* EXERCISE DATA:
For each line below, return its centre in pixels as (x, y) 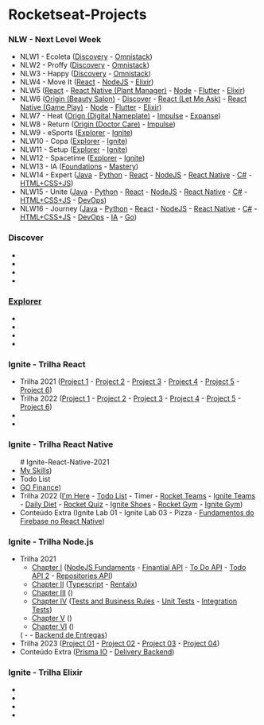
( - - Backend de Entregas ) (64, 634)
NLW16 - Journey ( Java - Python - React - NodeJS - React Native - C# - (138, 209)
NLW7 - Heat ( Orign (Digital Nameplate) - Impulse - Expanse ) (120, 116)
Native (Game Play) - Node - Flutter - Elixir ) (91, 107)
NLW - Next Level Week (55, 40)
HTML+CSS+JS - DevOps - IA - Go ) (78, 217)
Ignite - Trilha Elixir (46, 672)
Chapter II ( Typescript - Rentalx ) (84, 584)
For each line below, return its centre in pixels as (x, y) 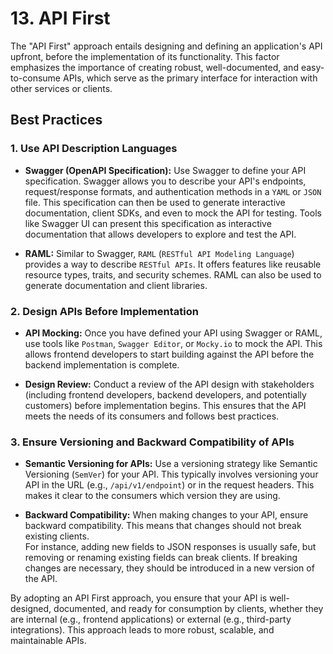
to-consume (36, 78)
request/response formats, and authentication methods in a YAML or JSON (173, 191)
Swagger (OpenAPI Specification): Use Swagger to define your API (165, 170)
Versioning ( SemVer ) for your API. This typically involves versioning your (171, 474)
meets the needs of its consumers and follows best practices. (152, 416)
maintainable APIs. (48, 641)
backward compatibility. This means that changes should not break (163, 526)
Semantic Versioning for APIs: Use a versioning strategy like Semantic (171, 464)
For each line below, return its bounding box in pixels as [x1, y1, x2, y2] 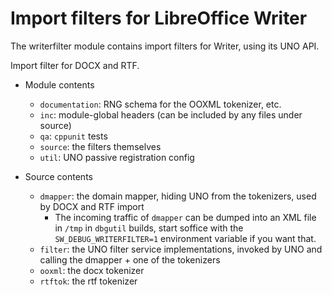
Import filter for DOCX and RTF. [10, 59, 140, 71]
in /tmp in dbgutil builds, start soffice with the [54, 222, 244, 234]
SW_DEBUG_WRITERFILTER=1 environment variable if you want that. [54, 232, 317, 244]
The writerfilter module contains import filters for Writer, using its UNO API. [10, 40, 320, 52]
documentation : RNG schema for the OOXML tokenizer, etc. [39, 98, 282, 110]
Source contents [24, 170, 93, 182]
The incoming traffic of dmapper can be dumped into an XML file [54, 211, 317, 223]
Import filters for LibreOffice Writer [10, 7, 308, 30]
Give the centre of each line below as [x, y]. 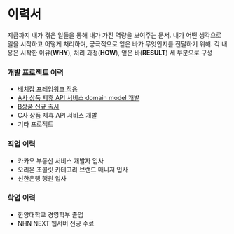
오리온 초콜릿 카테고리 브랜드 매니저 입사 [73, 170]
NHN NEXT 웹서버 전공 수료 [56, 223]
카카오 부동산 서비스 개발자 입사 [60, 160]
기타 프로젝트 [35, 124]
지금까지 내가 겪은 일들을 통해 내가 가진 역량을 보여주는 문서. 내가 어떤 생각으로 [115, 35]
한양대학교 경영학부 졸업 [50, 214]
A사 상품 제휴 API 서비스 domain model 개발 [78, 98]
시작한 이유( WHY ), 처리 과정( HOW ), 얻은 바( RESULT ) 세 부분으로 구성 [116, 53]
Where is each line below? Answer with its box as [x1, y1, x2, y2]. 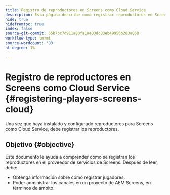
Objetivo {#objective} [5, 140, 75, 149]
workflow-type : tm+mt [5, 36, 51, 41]
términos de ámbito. [12, 185, 55, 191]
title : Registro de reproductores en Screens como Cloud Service [5, 7, 146, 13]
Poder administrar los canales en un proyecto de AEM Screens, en [12, 180, 151, 186]
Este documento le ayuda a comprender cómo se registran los [5, 154, 135, 160]
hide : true [5, 17, 28, 22]
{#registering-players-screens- [5, 93, 142, 104]
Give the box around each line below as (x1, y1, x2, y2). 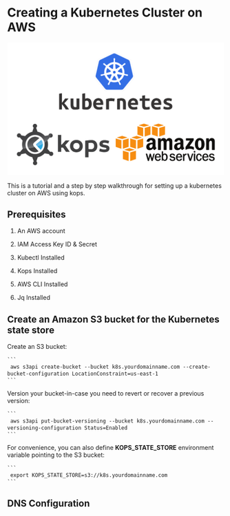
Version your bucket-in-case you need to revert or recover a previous (7, 389, 205, 398)
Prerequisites (7, 208, 66, 220)
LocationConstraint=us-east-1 (72, 370, 158, 378)
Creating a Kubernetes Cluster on (7, 5, 203, 21)
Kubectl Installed (17, 253, 65, 262)
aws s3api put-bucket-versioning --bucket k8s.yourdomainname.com (10, 418, 205, 424)
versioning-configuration (7, 424, 81, 431)
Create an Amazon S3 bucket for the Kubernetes (7, 313, 220, 325)
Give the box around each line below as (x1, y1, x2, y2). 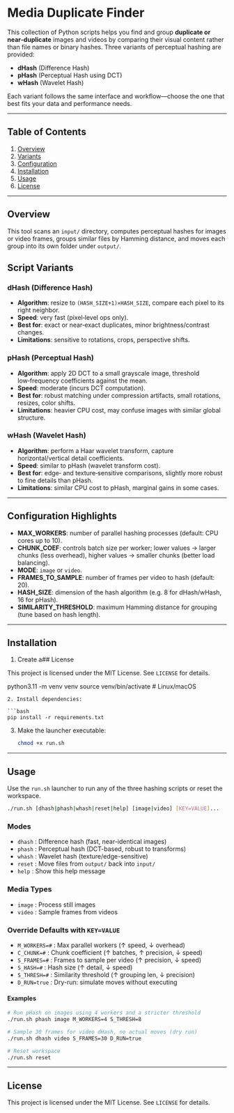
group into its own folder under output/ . (7, 242, 122, 250)
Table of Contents (7, 126, 87, 138)
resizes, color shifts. (17, 399, 75, 407)
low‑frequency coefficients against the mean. (17, 376, 148, 385)
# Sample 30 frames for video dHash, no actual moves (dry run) (7, 1028, 198, 1036)
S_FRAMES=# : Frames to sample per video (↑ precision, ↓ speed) (17, 955, 202, 964)
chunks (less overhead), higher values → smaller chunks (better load (17, 551, 215, 559)
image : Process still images (17, 900, 96, 909)
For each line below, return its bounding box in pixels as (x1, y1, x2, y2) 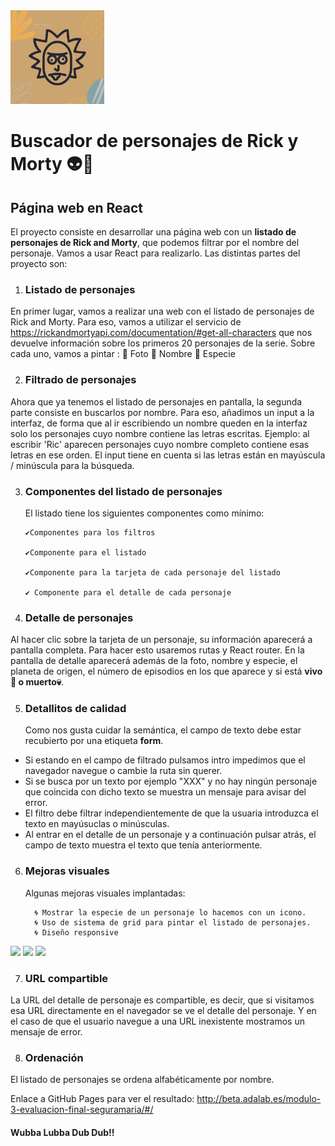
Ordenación (24, 1051, 84, 1064)
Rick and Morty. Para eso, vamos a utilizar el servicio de (10, 316, 242, 328)
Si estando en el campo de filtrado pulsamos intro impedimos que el (24, 754, 306, 766)
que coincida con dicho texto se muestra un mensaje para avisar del (24, 786, 307, 798)
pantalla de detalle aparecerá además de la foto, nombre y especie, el (10, 655, 298, 667)
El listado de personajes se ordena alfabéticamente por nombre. (10, 1074, 275, 1086)
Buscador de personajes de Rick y (10, 130, 299, 153)
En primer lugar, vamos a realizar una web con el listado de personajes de (10, 305, 315, 318)
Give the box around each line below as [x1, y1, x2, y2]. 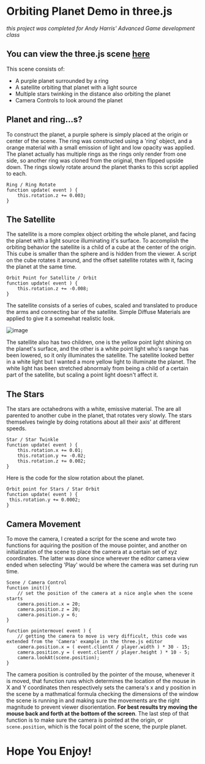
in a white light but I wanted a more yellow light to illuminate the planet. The [6, 358, 196, 365]
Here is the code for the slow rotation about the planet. [6, 474, 145, 482]
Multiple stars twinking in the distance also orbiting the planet [15, 90, 171, 97]
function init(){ [6, 585, 51, 591]
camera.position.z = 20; [17, 606, 81, 613]
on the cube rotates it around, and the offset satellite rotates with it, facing [6, 256, 193, 264]
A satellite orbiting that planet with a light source [15, 83, 138, 91]
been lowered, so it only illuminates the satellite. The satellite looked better [6, 351, 195, 359]
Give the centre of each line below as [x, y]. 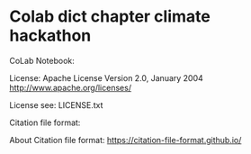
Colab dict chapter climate [110, 17]
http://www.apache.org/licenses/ [71, 87]
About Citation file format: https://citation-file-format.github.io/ [126, 140]
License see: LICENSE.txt [56, 104]
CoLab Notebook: [42, 60]
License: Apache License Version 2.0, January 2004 [107, 77]
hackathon [50, 36]

* YOUR INSTRUCTIONS:
Sift through the material above and copy each line that holds "bucket".

* EXPECTED ANSWER:
Version your bucket-in-case you need to revert or recover a previous (7, 389, 205, 398)
aws s3api put-bucket-versioning --bucket k8s.yourdomainname.com (10, 418, 205, 424)
Create an Amazon S3 bucket for the Kubernetes (7, 313, 220, 325)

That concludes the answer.